Apart from an eight-run burst Sunday against the Astros, the Tigers had, in five of their last six games scored 2, 0, 1, 3, and 2 runs. In those six games they had, in order: 6, 4, 6, 9, and 5 hits.
This is a team for which Miguel Cabrera plays. It is armed with the likes of Cespedes, J.D. Martinez, and Ian Kinsler, as well as shortstop Jose Iglesias, who was batting .333 ahead of Friday's game, while catcher James McCann was hitting .290.
Anthony Gose wasn't in the lineup against left-hander Hector Santiago, but Gose arrived at the ballpark Friday with a .329 batting average.
It scarcely makes sense, this low-voltage offense that early in the season was hyper-energized and this month has had dips and downturns.
Or, perhaps it does.
Victor Martinez is nowhere around. The hitter who teamed last year with Cabrera to destroy opposing pitchers, and as part of a slugging troika that included J.D. Martinez, is on the disabled list, not yet swinging a bat and in uncertain straits as to when he might be back.
"He lengthens your lineup, he deepens your lineup," Ausmus conceded Friday as a manager weighed one man's influence on an entire offense. "It becomes a lot more demanding of the opposing pitcher."
Martinez's career batting average (.305) and OPS (.842) are of course missed at the middle of a batting order that hasn't been as consistent, or as secure, compared with those seasons and stretches when he was hitting behind Cabrera.
He also brought a switch-hitting bat to an order that made it all the tougher for opposing pitchers and managers to buy an edge, or in Martinez's case, a break with an appealing matchup.

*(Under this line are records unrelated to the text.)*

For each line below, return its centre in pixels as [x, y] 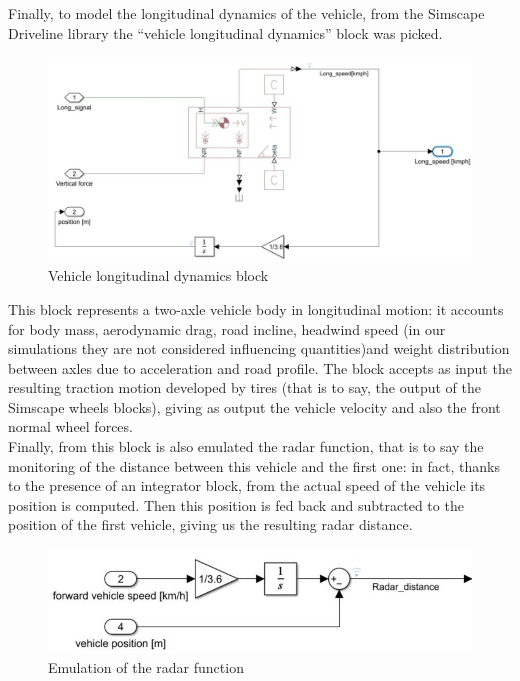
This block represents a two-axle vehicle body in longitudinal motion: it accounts [256, 308]
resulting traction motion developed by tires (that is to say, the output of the [244, 387]
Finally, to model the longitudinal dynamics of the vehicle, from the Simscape [246, 13]
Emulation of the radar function [146, 666]
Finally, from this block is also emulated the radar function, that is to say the [246, 446]
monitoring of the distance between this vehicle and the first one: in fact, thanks [254, 465]
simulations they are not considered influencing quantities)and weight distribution [259, 348]
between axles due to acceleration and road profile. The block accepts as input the [260, 367]
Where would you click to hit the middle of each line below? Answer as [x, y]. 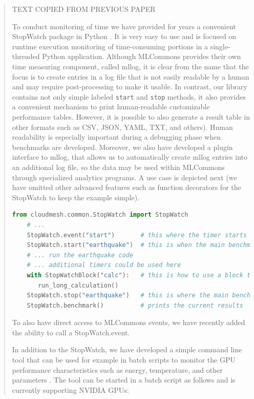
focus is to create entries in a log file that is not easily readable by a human [131, 76]
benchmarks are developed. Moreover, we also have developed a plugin [122, 147]
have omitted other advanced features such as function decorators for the [126, 187]
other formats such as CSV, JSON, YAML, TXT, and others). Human [122, 127]
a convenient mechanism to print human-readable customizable [111, 107]
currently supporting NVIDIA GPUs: [70, 389]
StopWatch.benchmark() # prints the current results [135, 305]
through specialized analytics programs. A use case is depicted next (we [124, 177]

But the Tigers don't agree that one man, or one bat, should be responsible for general breakdowns in hitting. Not of the kind the Tigers have been confronting, particularly during May.
"I mean, it definitely helps to have him in the lineup — he's one of the best hitters in the game," said J.D. Martinez, who is not having anything close to the season he put together in Detroit a year ago.
"Just the way he makes pitchers work changes a lot. But, at the same time, it should affect us, individually. At the end of the day, hitting is an individual thing.
"It should change the way we hit, individually."
J.D. Martinez says the Tigers, despite their cold snap, have hit the ball better than numbers would suggest.
It's an observation shared, to an extent, even by Ausmus. In the first five innings of Thursday's game against the Angels and starting pitcher C.J. Wilson, the Tigers rapped nine balls — hard — and saw those balls generally land in an Angels defender's glove.
"That's why I feel it has to turn, eventually," Ausmus said after Thursday's game, a 12-2 defeat that featured as many Tigers pitching ills as hitting issues. "Logic tells you eventually you're going to score more runs."
Restoring his natural cleanup hitter, Victor Martinez, to the Tigers arsenal would help. But, again, the Tigers aren't sure when Martinez will have strengthened his left knee sufficiently to escape the disabled list and resume creating alongside Cabrera one of the potentially more lethal 1-2 hitting punches in baseball.
"It's too early to predict," Ausmus said Friday, although he isn't planning on Martinez being gone for a lengthy spell. "We assumed two to three weeks (Martinez hit the DL on May 19).
"But it's too early to tell. We don't really know."
Nor do the Tigers know how to regain some of that old punch and rhythm the lineup showed early in the season, and so often maintained in 2014, as well as in earlier seasons when Cabrera and the man they call V-Mart, as well as others, were regularly punishing pitchers.
"It's just baseball," J.D. Martinez said Friday, sighing at the tormenting task known as hitting big-league pitching. "What are you gonna do?"